• [INSTRUCTIONS FOR THE TASK] Go through the records underneath and write each one out again exactly.

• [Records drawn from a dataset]
***

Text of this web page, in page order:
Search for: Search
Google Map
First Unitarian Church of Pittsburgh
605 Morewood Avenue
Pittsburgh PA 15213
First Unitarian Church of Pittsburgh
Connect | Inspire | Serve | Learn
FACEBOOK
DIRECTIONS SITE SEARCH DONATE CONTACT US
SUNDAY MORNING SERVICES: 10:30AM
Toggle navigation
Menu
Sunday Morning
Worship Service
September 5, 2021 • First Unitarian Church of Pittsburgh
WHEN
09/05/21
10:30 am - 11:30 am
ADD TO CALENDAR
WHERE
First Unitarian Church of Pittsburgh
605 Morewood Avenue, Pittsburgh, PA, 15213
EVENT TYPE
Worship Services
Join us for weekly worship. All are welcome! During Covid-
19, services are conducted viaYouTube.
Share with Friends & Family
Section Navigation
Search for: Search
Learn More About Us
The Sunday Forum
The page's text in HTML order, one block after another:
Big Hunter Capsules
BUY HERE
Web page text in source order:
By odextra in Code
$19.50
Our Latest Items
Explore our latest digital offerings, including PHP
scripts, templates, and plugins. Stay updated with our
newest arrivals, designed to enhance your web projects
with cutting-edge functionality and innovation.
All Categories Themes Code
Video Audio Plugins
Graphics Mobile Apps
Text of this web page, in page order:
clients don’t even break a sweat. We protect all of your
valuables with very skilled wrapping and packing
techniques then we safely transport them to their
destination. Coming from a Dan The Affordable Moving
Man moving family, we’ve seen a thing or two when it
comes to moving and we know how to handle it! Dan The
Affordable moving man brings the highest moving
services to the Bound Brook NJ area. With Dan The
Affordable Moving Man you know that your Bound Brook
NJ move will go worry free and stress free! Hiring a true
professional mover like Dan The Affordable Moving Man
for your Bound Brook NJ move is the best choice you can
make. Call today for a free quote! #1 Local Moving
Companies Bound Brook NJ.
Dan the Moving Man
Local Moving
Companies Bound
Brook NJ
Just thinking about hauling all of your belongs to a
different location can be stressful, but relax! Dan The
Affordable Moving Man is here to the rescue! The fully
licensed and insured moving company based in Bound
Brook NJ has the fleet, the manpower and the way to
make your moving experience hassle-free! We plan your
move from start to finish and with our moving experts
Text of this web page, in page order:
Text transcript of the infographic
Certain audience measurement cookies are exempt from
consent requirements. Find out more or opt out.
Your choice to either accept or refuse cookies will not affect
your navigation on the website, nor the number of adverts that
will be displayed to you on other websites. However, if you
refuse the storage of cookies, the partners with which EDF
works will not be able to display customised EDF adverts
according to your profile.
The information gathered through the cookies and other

***

• [FINISHED TASK]
Text of this web page, in page order:
Search for: Search
Google Map
First Unitarian Church of Pittsburgh
605 Morewood Avenue
Pittsburgh PA 15213
First Unitarian Church of Pittsburgh
Connect | Inspire | Serve | Learn
FACEBOOK
DIRECTIONS SITE SEARCH DONATE CONTACT US
SUNDAY MORNING SERVICES: 10:30AM
Toggle navigation
Menu
Sunday Morning
Worship Service
September 5, 2021 • First Unitarian Church of Pittsburgh
WHEN
09/05/21
10:30 am - 11:30 am
ADD TO CALENDAR
WHERE
First Unitarian Church of Pittsburgh
605 Morewood Avenue, Pittsburgh, PA, 15213
EVENT TYPE
Worship Services
Join us for weekly worship. All are welcome! During Covid-
19, services are conducted viaYouTube.
Share with Friends & Family
Section Navigation
Search for: Search
Learn More About Us
The Sunday Forum
The page's text in HTML order, one block after another:
Big Hunter Capsules
BUY HERE
Web page text in source order:
By odextra in Code
$19.50
Our Latest Items
Explore our latest digital offerings, including PHP
scripts, templates, and plugins. Stay updated with our
newest arrivals, designed to enhance your web projects
with cutting-edge functionality and innovation.
All Categories Themes Code
Video Audio Plugins
Graphics Mobile Apps
Text of this web page, in page order:
clients don’t even break a sweat. We protect all of your
valuables with very skilled wrapping and packing
techniques then we safely transport them to their
destination. Coming from a Dan The Affordable Moving
Man moving family, we’ve seen a thing or two when it
comes to moving and we know how to handle it! Dan The
Affordable moving man brings the highest moving
services to the Bound Brook NJ area. With Dan The
Affordable Moving Man you know that your Bound Brook
NJ move will go worry free and stress free! Hiring a true
professional mover like Dan The Affordable Moving Man
for your Bound Brook NJ move is the best choice you can
make. Call today for a free quote! #1 Local Moving
Companies Bound Brook NJ.
Dan the Moving Man
Local Moving
Companies Bound
Brook NJ
Just thinking about hauling all of your belongs to a
different location can be stressful, but relax! Dan The
Affordable Moving Man is here to the rescue! The fully
licensed and insured moving company based in Bound
Brook NJ has the fleet, the manpower and the way to
make your moving experience hassle-free! We plan your
move from start to finish and with our moving experts
Text of this web page, in page order:
Text transcript of the infographic
Certain audience measurement cookies are exempt from
consent requirements. Find out more or opt out.
Your choice to either accept or refuse cookies will not affect
your navigation on the website, nor the number of adverts that
will be displayed to you on other websites. However, if you
refuse the storage of cookies, the partners with which EDF
works will not be able to display customised EDF adverts
according to your profile.
The information gathered through the cookies and other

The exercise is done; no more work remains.